Instructions for the task:
Everything in the listing except the pictures should be written out exactly.

Given information:
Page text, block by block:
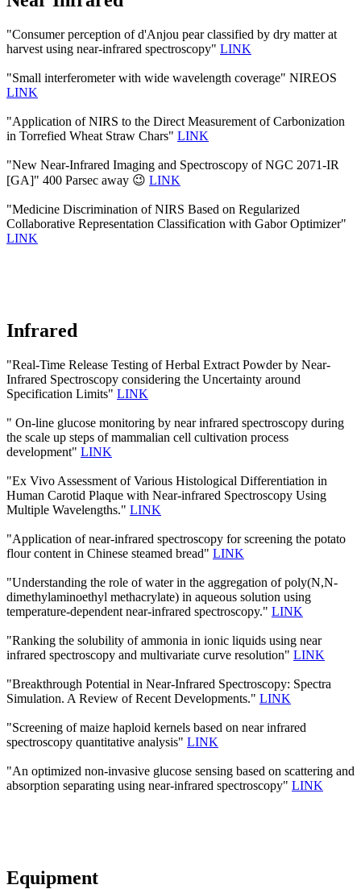
"Consumer perception of d'Anjou pear classified by dry matter at
harvest using near-infrared spectroscopy" LINK
"Small interferometer with wide wavelength coverage" NIREOS
LINK
"Application of NIRS to the Direct Measurement of Carbonization
in Torrefied Wheat Straw Chars" LINK
"New Near-Infrared Imaging and Spectroscopy of NGC 2071-IR
[GA]" 400 Parsec away 😉 LINK
"Medicine Discrimination of NIRS Based on Regularized
Collaborative Representation Classification with Gabor Optimizer"
LINK
Infrared
"Real-Time Release Testing of Herbal Extract Powder by Near-
Infrared Spectroscopy considering the Uncertainty around
Specification Limits" LINK
" On-line glucose monitoring by near infrared spectroscopy during
the scale up steps of mammalian cell cultivation process
development" LINK
"Ex Vivo Assessment of Various Histological Differentiation in
Human Carotid Plaque with Near-infrared Spectroscopy Using
Multiple Wavelengths." LINK
"Application of near-infrared spectroscopy for screening the potato
flour content in Chinese steamed bread" LINK
"Understanding the role of water in the aggregation of poly(N,N-
dimethylaminoethyl methacrylate) in aqueous solution using
temperature-dependent near-infrared spectroscopy." LINK
"Ranking the solubility of ammonia in ionic liquids using near
infrared spectroscopy and multivariate curve resolution" LINK
"Breakthrough Potential in Near-Infrared Spectroscopy: Spectra
Simulation. A Review of Recent Developments." LINK
"Screening of maize haploid kernels based on near infrared
spectroscopy quantitative analysis" LINK
"An optimized non-invasive glucose sensing based on scattering and
absorption separating using near-infrared spectroscopy" LINK
Equipment
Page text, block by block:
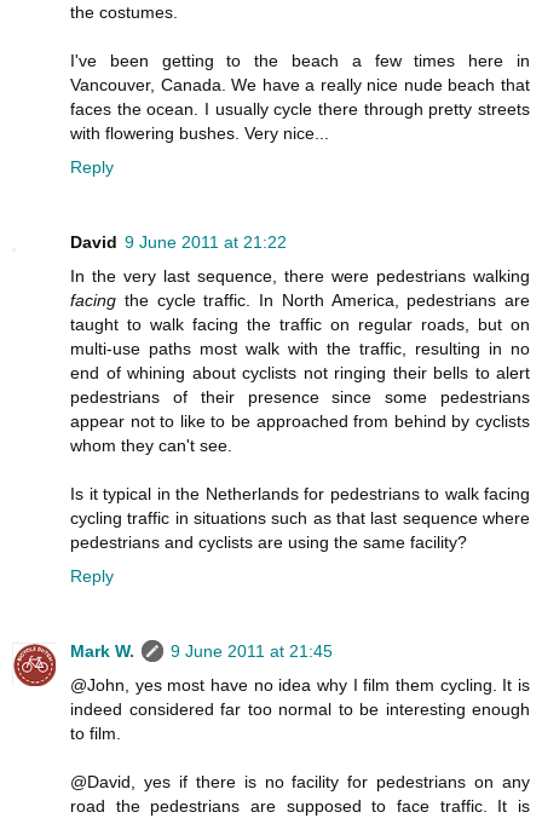
the costumes.
I've been getting to the beach a few times here in
Vancouver, Canada. We have a really nice nude beach that
faces the ocean. I usually cycle there through pretty streets
with flowering bushes. Very nice...
Reply
David 9 June 2011 at 21:22
In the very last sequence, there were pedestrians walking
facing the cycle traffic. In North America, pedestrians are
taught to walk facing the traffic on regular roads, but on
multi-use paths most walk with the traffic, resulting in no
end of whining about cyclists not ringing their bells to alert
pedestrians of their presence since some pedestrians
appear not to like to be approached from behind by cyclists
whom they can't see.
Is it typical in the Netherlands for pedestrians to walk facing
cycling traffic in situations such as that last sequence where
pedestrians and cyclists are using the same facility?
Reply
Mark W.
9 June 2011 at 21:45
@John, yes most have no idea why I film them cycling. It is
indeed considered far too normal to be interesting enough
to film.
@David, yes if there is no facility for pedestrians on any
road the pedestrians are supposed to face traffic. It is
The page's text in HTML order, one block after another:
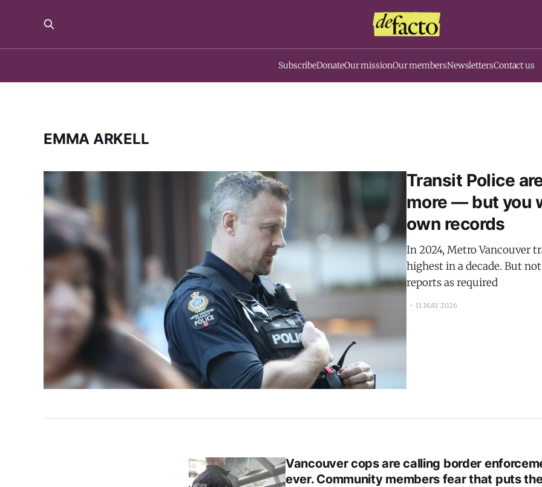
SubscribeDonateOur missionOur membersNewslettersContact us
EMMA ARKELL
Transit Police
more — but you
own records
In 2024, Metro Vancouver
highest in a decade. But
reports as required
11 MAY 2026
Vancouver cops are calling border
ever. Community members fear that puts
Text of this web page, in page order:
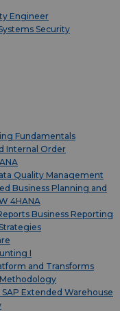
Engineer
Security
Fundamentals
Internal Order
Quality Management
Business Planning and
4HANA
Business Reporting
I
and Transforms
Extended Warehouse
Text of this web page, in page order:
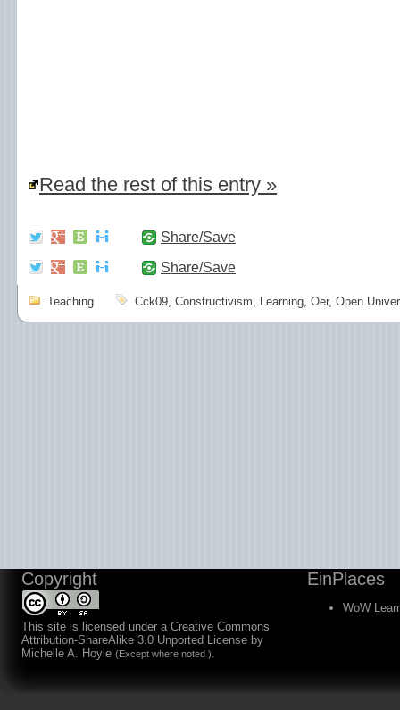
Read the rest of this entry »
Share/Save
Share/Save
Teaching Cck09 Constructivism Learning Oer, Open
Copyright
This site is licensed under a Creative Commons
Attribution-ShareAlike 3.0 Unported License by
Michelle A. Hoyle (Except where noted ).
EinPlaces
WoW
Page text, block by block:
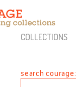
COLLECTIONS
search courage:
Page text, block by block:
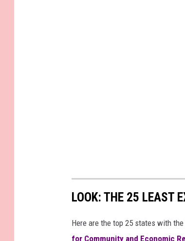
LOOK: THE 25 LEAST
Here are the top 25 states with
for Community and Economic
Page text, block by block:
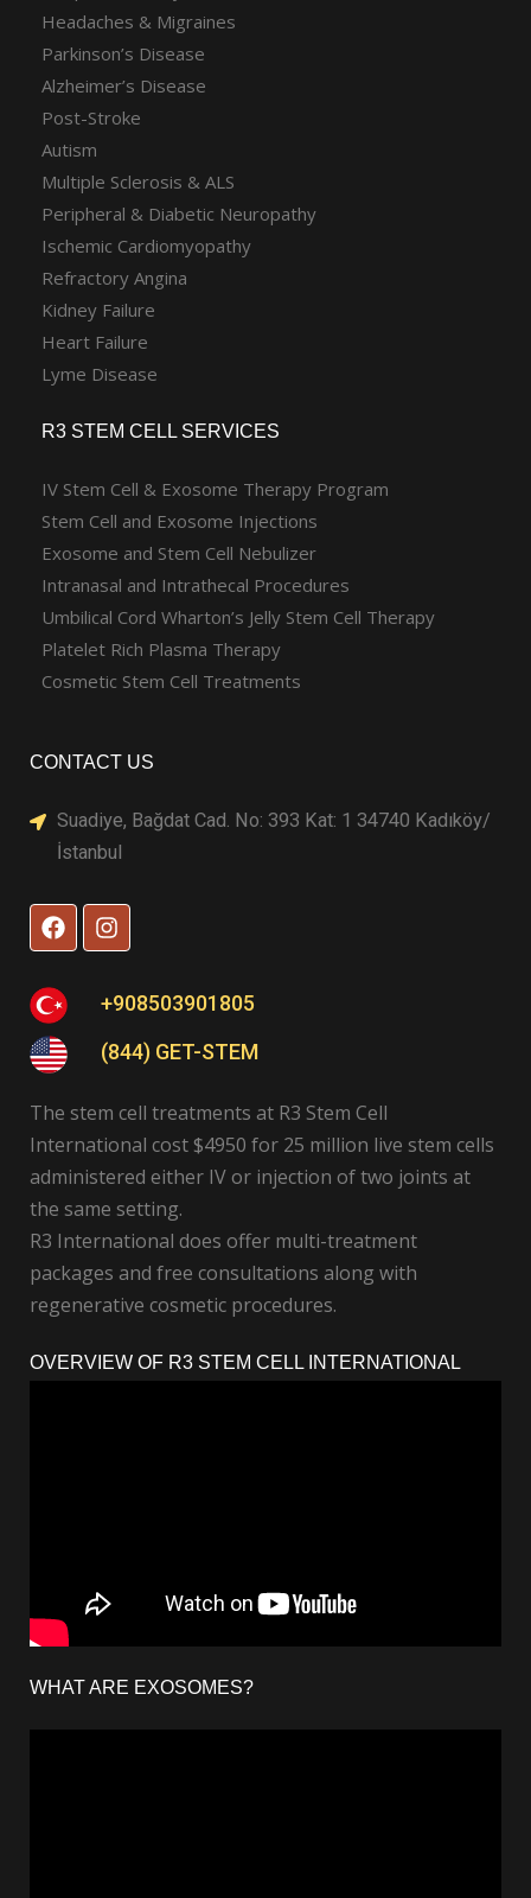
Headaches & Migraines
Parkinson’s Disease
Alzheimer’s Disease
Post-Stroke
Autism
Multiple Sclerosis & ALS
Peripheral & Diabetic Neuropathy
Ischemic Cardiomyopathy
Refractory Angina
Kidney Failure
Heart Failure
Lyme Disease
R3 STEM CELL SERVICES
IV Stem Cell & Exosome Therapy Program
Stem Cell and Exosome Injections
Exosome and Stem Cell Nebulizer
Intranasal and Intrathecal Procedures
Umbilical Cord Wharton’s Jelly Stem Cell Therapy
Platelet Rich Plasma Therapy
Cosmetic Stem Cell Treatments
CONTACT US
Suadiye, Bağdat Cad. No: 393 Kat: 1 34740 Kadıköy/
İstanbul
F
a
c
b
o
o
k
I
n
s
a
r
a
+908503901805
(844) GET-STEM
The stem cell treatments at R3 Stem Cell
International cost $4950 for 25 million live stem cells
administered either IV or injection of two joints at
the same setting.
R3 International does offer multi-treatment
packages and free consultations along with
regenerative cosmetic procedures.
OVERVIEW OF R3 STEM CELL INTERNATIONAL
WHAT ARE EXOSOMES?
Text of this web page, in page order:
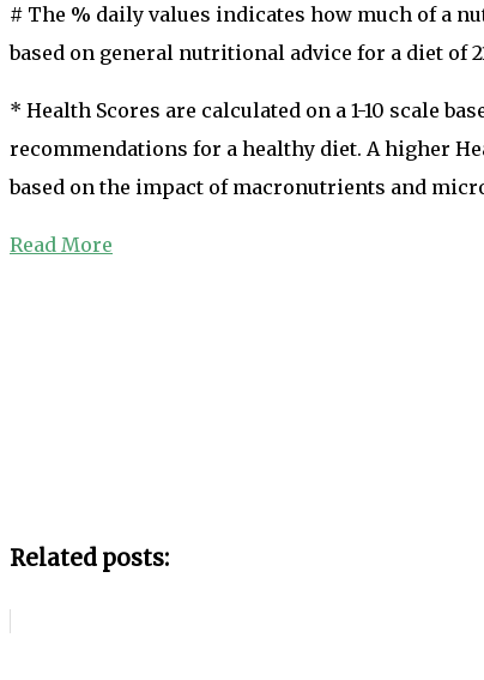
# The % daily values indicates how much of a
based on general nutritional advice for a diet of
* Health Scores are calculated on a 1-10 scale
recommendations for a healthy diet. A higher
based on the impact of macronutrients and
Read More
Related posts:
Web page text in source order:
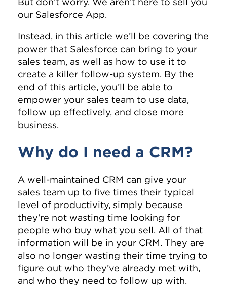
our Salesforce App.
Instead, in this article we’ll be covering the
power that Salesforce can bring to your
sales team, as well as how to use it to
create a killer follow-up system. By the
end of this article, you’ll be able to
empower your sales team to use data,
follow up effectively, and close more
business.
Why do I need a CRM?
A well-maintained CRM can give your
sales team up to five times their typical
level of productivity, simply because
they're not wasting time looking for
people who buy what you sell. All of that
information will be in your CRM. They are
also no longer wasting their time trying to
figure out who they’ve already met with,
and who they need to follow up with.
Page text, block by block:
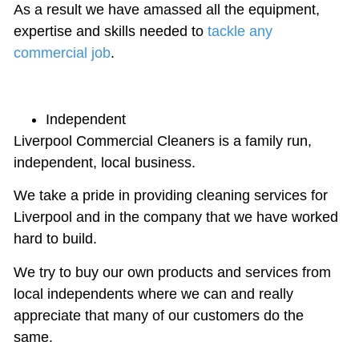
As a result we have amassed all the equipment,
expertise and skills needed to tackle any
commercial job.
Independent
Liverpool Commercial Cleaners is a family run,
independent, local business.
We take a pride in providing cleaning services for
Liverpool and in the company that we have worked
hard to build.
We try to buy our own products and services from
local independents where we can and really
appreciate that many of our customers do the
same.
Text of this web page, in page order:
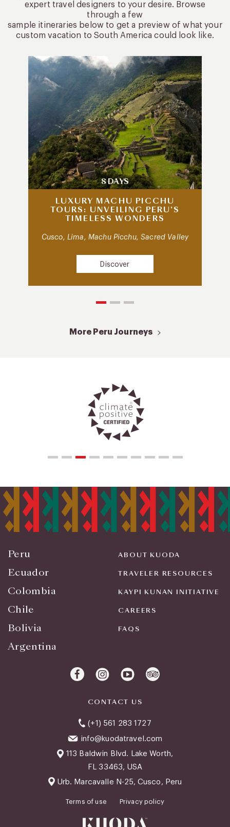
expert travel designers to your desire. Browse
through a few
sample itineraries below to get a preview of what your
custom vacation to South America could look like.
8 DAYS
LUXURY MACHU PICCHU
TOURS: UNVEILING PERU’S
TIMELESS WONDERS
Cusco, Lima, Machu Picchu, Sacred Valley
Discover
More Peru Journeys
Terms of use Privacy policy
Peru
Ecuador
Colombia
Chile
Bolivia
Argentina
ABOUT KUODA
TRAVELER RESOURCES
KAYPI KUNAN INITIATIVE
CAREERS
FAQS
CONTACT US
(+1) 561 283 1727
info@kuodatravel.com
113 Baldwin Blvd. Lake Worth,
FL 33463, USA
Urb. Marcavalle N-25, Cusco, Peru

Answer section:
Page text, block by block:
"Consumer perception of d'Anjou pear classified by dry matter at
harvest using near-infrared spectroscopy" LINK
"Small interferometer with wide wavelength coverage" NIREOS
LINK
"Application of NIRS to the Direct Measurement of Carbonization
in Torrefied Wheat Straw Chars" LINK
"New Near-Infrared Imaging and Spectroscopy of NGC 2071-IR
[GA]" 400 Parsec away 😉 LINK
"Medicine Discrimination of NIRS Based on Regularized
Collaborative Representation Classification with Gabor Optimizer"
LINK
Infrared
"Real-Time Release Testing of Herbal Extract Powder by Near-
Infrared Spectroscopy considering the Uncertainty around
Specification Limits" LINK
" On-line glucose monitoring by near infrared spectroscopy during
the scale up steps of mammalian cell cultivation process
development" LINK
"Ex Vivo Assessment of Various Histological Differentiation in
Human Carotid Plaque with Near-infrared Spectroscopy Using
Multiple Wavelengths." LINK
"Application of near-infrared spectroscopy for screening the potato
flour content in Chinese steamed bread" LINK
"Understanding the role of water in the aggregation of poly(N,N-
dimethylaminoethyl methacrylate) in aqueous solution using
temperature-dependent near-infrared spectroscopy." LINK
"Ranking the solubility of ammonia in ionic liquids using near
infrared spectroscopy and multivariate curve resolution" LINK
"Breakthrough Potential in Near-Infrared Spectroscopy: Spectra
Simulation. A Review of Recent Developments." LINK
"Screening of maize haploid kernels based on near infrared
spectroscopy quantitative analysis" LINK
"An optimized non-invasive glucose sensing based on scattering and
absorption separating using near-infrared spectroscopy" LINK
Equipment
Page text, block by block:
the costumes.
I've been getting to the beach a few times here in
Vancouver, Canada. We have a really nice nude beach that
faces the ocean. I usually cycle there through pretty streets
with flowering bushes. Very nice...
Reply
David 9 June 2011 at 21:22
In the very last sequence, there were pedestrians walking
facing the cycle traffic. In North America, pedestrians are
taught to walk facing the traffic on regular roads, but on
multi-use paths most walk with the traffic, resulting in no
end of whining about cyclists not ringing their bells to alert
pedestrians of their presence since some pedestrians
appear not to like to be approached from behind by cyclists
whom they can't see.
Is it typical in the Netherlands for pedestrians to walk facing
cycling traffic in situations such as that last sequence where
pedestrians and cyclists are using the same facility?
Reply
Mark W.
9 June 2011 at 21:45
@John, yes most have no idea why I film them cycling. It is
indeed considered far too normal to be interesting enough
to film.
@David, yes if there is no facility for pedestrians on any
road the pedestrians are supposed to face traffic. It is
The page's text in HTML order, one block after another:
SubscribeDonateOur missionOur membersNewslettersContact us
EMMA ARKELL
Transit Police
more — but you
own records
In 2024, Metro Vancouver
highest in a decade. But
reports as required
11 MAY 2026
Vancouver cops are calling border
ever. Community members fear that puts
Text of this web page, in page order:
Engineer
Security
Fundamentals
Internal Order
Quality Management
Business Planning and
4HANA
Business Reporting
I
and Transforms
Extended Warehouse
Text of this web page, in page order:
Read the rest of this entry »
Share/Save
Share/Save
Teaching Cck09 Constructivism Learning Oer, Open
Copyright
This site is licensed under a Creative Commons
Attribution-ShareAlike 3.0 Unported License by
Michelle A. Hoyle (Except where noted ).
EinPlaces
WoW
Page text, block by block:
COLLECTIONS
search courage:
Page text, block by block:
LOOK: THE 25 LEAST
Here are the top 25 states with
for Community and Economic
Page text, block by block:
Headaches & Migraines
Parkinson’s Disease
Alzheimer’s Disease
Post-Stroke
Autism
Multiple Sclerosis & ALS
Peripheral & Diabetic Neuropathy
Ischemic Cardiomyopathy
Refractory Angina
Kidney Failure
Heart Failure
Lyme Disease
R3 STEM CELL SERVICES
IV Stem Cell & Exosome Therapy Program
Stem Cell and Exosome Injections
Exosome and Stem Cell Nebulizer
Intranasal and Intrathecal Procedures
Umbilical Cord Wharton’s Jelly Stem Cell Therapy
Platelet Rich Plasma Therapy
Cosmetic Stem Cell Treatments
CONTACT US
Suadiye, Bağdat Cad. No: 393 Kat: 1 34740 Kadıköy/
İstanbul
F
a
c
b
o
o
k
I
n
s
a
r
a
+908503901805
(844) GET-STEM
The stem cell treatments at R3 Stem Cell
International cost $4950 for 25 million live stem cells
administered either IV or injection of two joints at
the same setting.
R3 International does offer multi-treatment
packages and free consultations along with
regenerative cosmetic procedures.
OVERVIEW OF R3 STEM CELL INTERNATIONAL
WHAT ARE EXOSOMES?
Text of this web page, in page order:
# The % daily values indicates how much of a
based on general nutritional advice for a diet of
* Health Scores are calculated on a 1-10 scale
recommendations for a healthy diet. A higher
based on the impact of macronutrients and
Read More
Related posts:
Web page text in source order:
our Salesforce App.
Instead, in this article we’ll be covering the
power that Salesforce can bring to your
sales team, as well as how to use it to
create a killer follow-up system. By the
end of this article, you’ll be able to
empower your sales team to use data,
follow up effectively, and close more
business.
Why do I need a CRM?
A well-maintained CRM can give your
sales team up to five times their typical
level of productivity, simply because
they're not wasting time looking for
people who buy what you sell. All of that
information will be in your CRM. They are
also no longer wasting their time trying to
figure out who they’ve already met with,
and who they need to follow up with.
Page text, block by block:
As a result we have amassed all the equipment,
expertise and skills needed to tackle any
commercial job.
Independent
Liverpool Commercial Cleaners is a family run,
independent, local business.
We take a pride in providing cleaning services for
Liverpool and in the company that we have worked
hard to build.
We try to buy our own products and services from
local independents where we can and really
appreciate that many of our customers do the
same.
Text of this web page, in page order:
expert travel designers to your desire. Browse
through a few
sample itineraries below to get a preview of what your
custom vacation to South America could look like.
8 DAYS
LUXURY MACHU PICCHU
TOURS: UNVEILING PERU’S
TIMELESS WONDERS
Cusco, Lima, Machu Picchu, Sacred Valley
Discover
More Peru Journeys
Terms of use Privacy policy
Peru
Ecuador
Colombia
Chile
Bolivia
Argentina
ABOUT KUODA
TRAVELER RESOURCES
KAYPI KUNAN INITIATIVE
CAREERS
FAQS
CONTACT US
(+1) 561 283 1727
info@kuodatravel.com
113 Baldwin Blvd. Lake Worth,
FL 33463, USA
Urb. Marcavalle N-25, Cusco, Peru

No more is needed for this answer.